Um, but what to blog about? Rose and I saw Brokeback Mountain a few days ago. Jake Gyllenhaal and Heath Ledger are so brave! Fah.
I was going to mention how it’s not exactly a universal love story, since people whose love doesn’t deviate from normative restrictions aren’t encouraged to fear and despise themselves, aren’t murdered for the crime of existing or driven into a traumatized unlife in the closet. Then I read the New York Review of Books review, so I’ll just link to that instead. Because I’m lazy.
I will say this: universality is overrated. Universal themes: who cares? They’re generic, we’ve seen them a million times before. The specificity is what makes stories worth reading! And the specificity is especially important in Brokeback Mountain, where the specific story is real and happening right now. There are people—maybe not as many as there used to be, but still far too many—who would watch Brokeback Mountain and rejoice in Jack and Ennis’s misery. (They’d probably be sad about the broken marriages, though.) There are many men who won’t see the movie because they fear the image of gay sex. That’s what the story’s about: denial, hatred and fear of sexuality, a man who can’t overcome his fear and kills his own soul as thoroughly as other fearful men kill his would-be lover.
I just thought of something. Did anybody praise Liam Neeson and Peter Sarsgaard for playing bisexual in Kinsey?
Isn’t it sad that the little girls can’t read Wonder Woman? (Um, what about the little boys?) I was gonna say the little girls are being denied their veiled bondage quasi-porn, but it occurred to me they they must be getting plenty of that in their manga.
Abraham Lincoln (from Posivite Atheism):
My earlier views of the unsoundness of the Christian scheme of salvation and the human origin of the scriptures, have become clearer and stronger with advancing years and I see no reason for thinking I shall ever change them.
When the Know-Nothings get control, it [the Declaration of Independence] will read: “All men are created equal except negroes, foreigners and Catholics.” When it comes to this I should prefer emigrating to some country where they make no pretense of loving liberty — to Russia, for instance, where despotism can be taken pure, and without the base alloy of hypocrisy.
Allow the President to invade a neighboring nation whenever he shall deem it necessary to repel an invasion and you allow him to do so whenever he may choose to say he deems it necessary for such purpose, and you allow him to make war at pleasure….
If today he should choose to say he thinks it necessary to invade Canada to prevent the British from invading us, how could you stop him? You may say to him, “I see no probability of the British invading us,” but he will say to you, “Be silent; I see it, if you don’t.”
Thomas Jefferson:
To talk of immaterial existences is to talk of nothings. To say that the human soul, angels, god, are immaterial, is to say they are nothings, or that there is no god, no angels, no soul. I cannot reason otherwise … without plunging into the fathomless abyss of dreams and phantasms. I am satisfied, and sufficiently occupied with the things which are, without tormenting or troubling myself about those which may indeed be, but of which I have no evidence.

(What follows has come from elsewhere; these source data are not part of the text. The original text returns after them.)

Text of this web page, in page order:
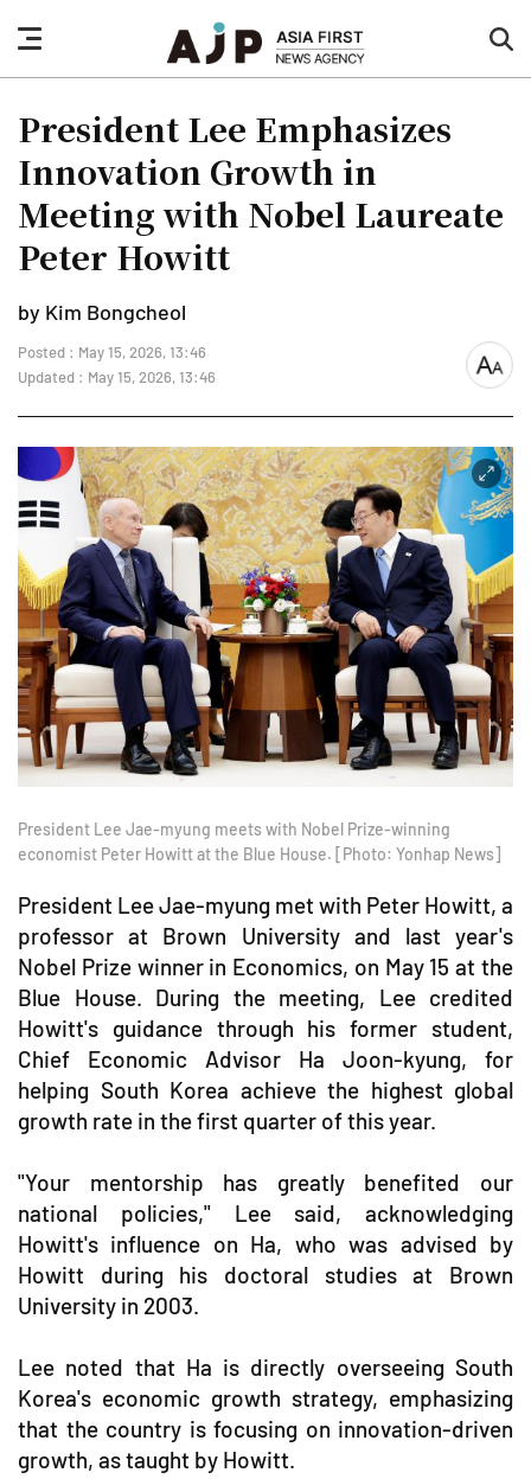
nav
button
President Lee Emphasizes
Innovation Growth in
Meeting with Nobel Laureate
Peter Howitt
by Kim Bongcheol
Posted : May 15, 2026, 13:46
Updated : May 15, 2026, 13:46
font
President Lee Jae-myung meets with Nobel Prize-winning
economist Peter Howitt at the Blue House. [Photo: Yonhap News]
President Lee Jae-myung met with Peter Howitt, a
professor at Brown University and last year's
Nobel Prize winner in Economics, on May 15 at the
Blue House. During the meeting, Lee credited
Howitt's guidance through his former student,
Chief Economic Advisor Ha Joon-kyung, for
helping South Korea achieve the highest global
growth rate in the first quarter of this year.
"Your mentorship has greatly benefited our
national policies," Lee said, acknowledging
Howitt's influence on Ha, who was advised by
Howitt during his doctoral studies at Brown
University in 2003.
Lee noted that Ha is directly overseeing South
Korea's economic growth strategy, emphasizing
that the country is focusing on innovation-driven
growth, as taught by Howitt.
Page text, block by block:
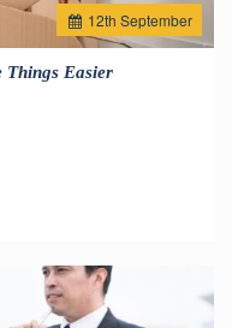
12th September
Things Easier
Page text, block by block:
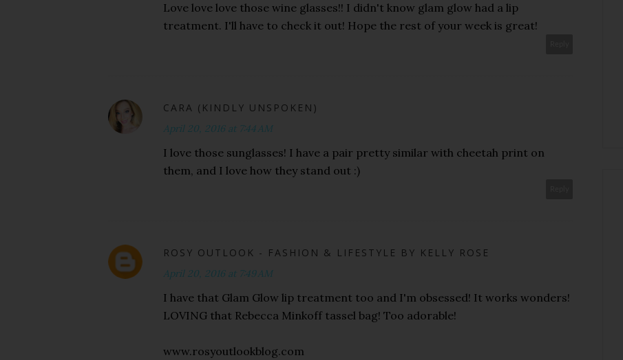
Love love love those wine glasses!! I didn't know glam glow had a lip
treatment. I'll have to check it out! Hope the rest of your week is great!
CARA (KINDLY UNSPOKEN)
April 20, 2016 at 7:44 AM
I love those sunglasses! I have a pair pretty similar with cheetah print on
them, and I love how they stand out :)
ROSY OUTLOOK - FASHION & LIFESTYLE BY KELLY ROSE
April 20, 2016 at 7:49 AM
I have that Glam Glow lip treatment too and I'm obsessed! It works wonders!
LOVING that Rebecca Minkoff tassel bag! Too adorable!
www.rosyoutlookblog.com
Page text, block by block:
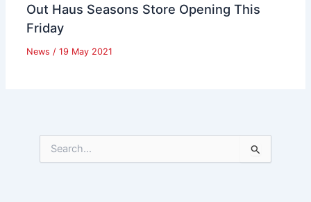
Out Haus Seasons Store Opening This
Friday
News / 19 May 2021
e
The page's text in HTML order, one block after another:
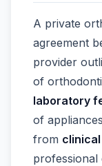
A private
agreement
provider
of
laboratory
of
from
professional
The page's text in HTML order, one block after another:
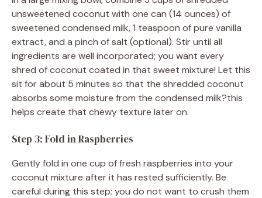
unsweetened coconut with one can (14 ounces) of
sweetened condensed milk, 1 teaspoon of pure vanilla
extract, and a pinch of salt (optional). Stir until all
ingredients are well incorporated; you want every
shred of coconut coated in that sweet mixture! Let this
sit for about 5 minutes so that the shredded coconut
absorbs some moisture from the condensed milk?this
helps create that chewy texture later on.
Step 3: Fold in Raspberries
Gently fold in one cup of fresh raspberries into your
coconut mixture after it has rested sufficiently. Be
careful during this step; you do not want to crush them
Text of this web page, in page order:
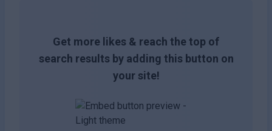
Get more likes & reach the top of
search results by adding this button on
your site!
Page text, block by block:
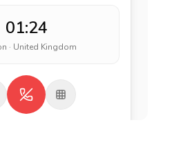
01:24
· United Kingdom
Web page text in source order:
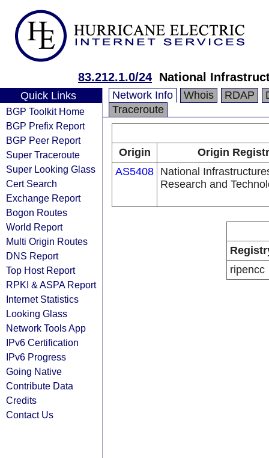
83.212.1.0/24 National
Quick Links
BGP Toolkit Home
BGP Prefix Report
BGP Peer Report
Super Traceroute
Super Looking Glass
Cert Search
Exchange Report
Bogon Routes
World Report
Multi Origin Routes
DNS Report
Top Host Report
RPKI & ASPA Report
Internet Statistics
Looking Glass
Network Tools App
IPv6 Certification
IPv6 Progress
Going Native
Contribute Data
Credits
Contact Us
Network Info Whois RDAP
Traceroute
Origin
Origin
AS5408 National
Research and
ripencc

The day will come when the mystical generation of Jesus, by the Supreme Being as his father, in the womb of a virgin, will be classed with the fable of the generation of Minerva in the brain of Jupiter.

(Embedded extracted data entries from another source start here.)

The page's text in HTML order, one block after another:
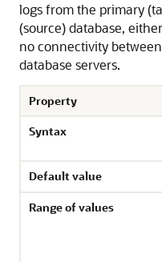
logs from the primary
(source) database,
no connectivity
database servers.
Property
Syntax
Default value
Range of values
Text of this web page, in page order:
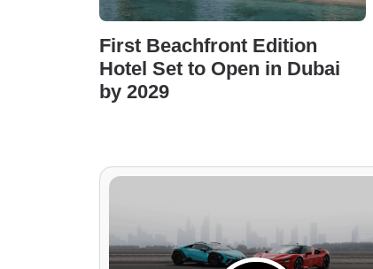
First Beachfront Edition
Hotel Set to Open in Dubai
by 2029
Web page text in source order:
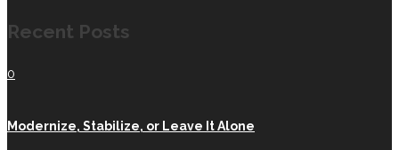
Recent Posts
0
Modernize, Stabilize, or Leave It Alone
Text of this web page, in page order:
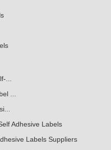
...
...
Adhesive Labels
Labels Suppliers
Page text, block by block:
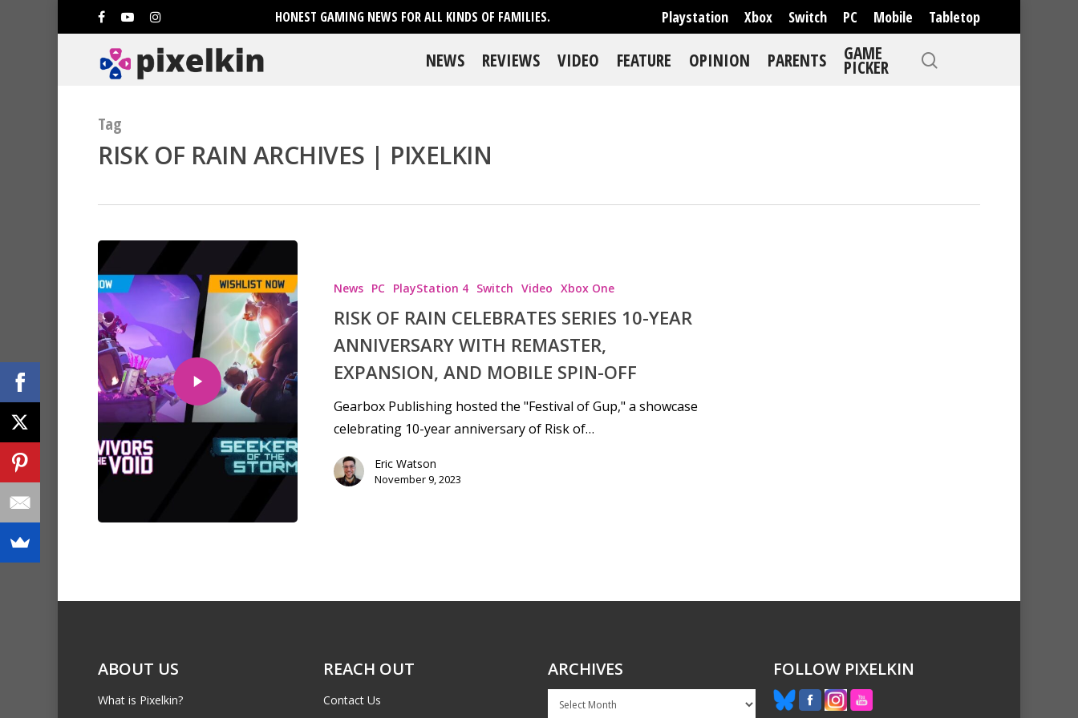
HONEST GAMING NEWS FOR ALL KINDS OF FAMILIES. Playstation Xbox Switch PC Mobile Tabletop
NEWS REVIEWS VIDEO FEATURE OPINION PARENTS GAME
PICKER
Tag
RISK OF RAIN ARCHIVES | PIXELKIN
News PC PlayStation 4 Switch Video Xbox One
RISK OF RAIN CELEBRATES SERIES 10-YEAR
ANNIVERSARY WITH REMASTER,
EXPANSION, AND MOBILE SPIN-OFF
Gearbox Publishing hosted the "Festival of Gup," a showcase
celebrating 10-year anniversary of Risk of…
Eric Watson
November 9, 2023
ABOUT US
What is Pixelkin?
REACH OUT
Contact Us
ARCHIVES
Archives
FOLLOW PIXELKIN

Believing that religion is a matter which lies solely between man and his God, that he owes account to none other for his faith or his worship, that the legitimate powers of government reach actions only, and not opinions, I contemplate with sovereign reverence that act of the whole American people which declared that their Legislature should “make no law respecting an establishment of religion, or prohibiting the free exercise thereof,” thus building a wall of separation between Church and State.

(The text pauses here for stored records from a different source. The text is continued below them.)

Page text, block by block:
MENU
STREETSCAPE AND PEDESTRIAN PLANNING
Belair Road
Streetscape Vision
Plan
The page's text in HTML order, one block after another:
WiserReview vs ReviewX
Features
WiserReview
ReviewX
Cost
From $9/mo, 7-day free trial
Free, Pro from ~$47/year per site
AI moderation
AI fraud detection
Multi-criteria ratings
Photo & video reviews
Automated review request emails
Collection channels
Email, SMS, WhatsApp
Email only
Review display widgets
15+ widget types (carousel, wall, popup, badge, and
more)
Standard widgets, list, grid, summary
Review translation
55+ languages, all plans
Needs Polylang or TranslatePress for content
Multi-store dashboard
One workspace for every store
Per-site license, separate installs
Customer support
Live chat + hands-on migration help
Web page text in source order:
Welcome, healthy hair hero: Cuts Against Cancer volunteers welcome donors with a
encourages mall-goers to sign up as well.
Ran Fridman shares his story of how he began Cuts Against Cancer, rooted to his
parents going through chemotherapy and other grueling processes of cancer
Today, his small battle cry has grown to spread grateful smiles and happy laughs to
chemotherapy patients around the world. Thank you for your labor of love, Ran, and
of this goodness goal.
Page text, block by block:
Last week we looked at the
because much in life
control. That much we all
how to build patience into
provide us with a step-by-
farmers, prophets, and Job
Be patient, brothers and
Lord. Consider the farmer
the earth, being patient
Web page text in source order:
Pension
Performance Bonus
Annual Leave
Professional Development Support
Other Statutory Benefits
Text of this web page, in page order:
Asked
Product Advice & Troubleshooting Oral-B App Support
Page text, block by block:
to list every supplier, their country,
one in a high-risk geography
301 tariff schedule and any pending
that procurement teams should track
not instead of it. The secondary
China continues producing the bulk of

Dr. Rush told me (he had it from Asa Green) that when the clergy addressed General Washington, on his departure from the government, it was observed in their consultation that he had never, on any occasion, said a word to the public which showed a belief in the Christian religion, and they thought they should so pen their address as to force him at length to disclose publicly whether he was a Christian or not. However, he observed, the old fox was too cunning for them. He answered every article of their address particularly, except that, which he passed over without notice.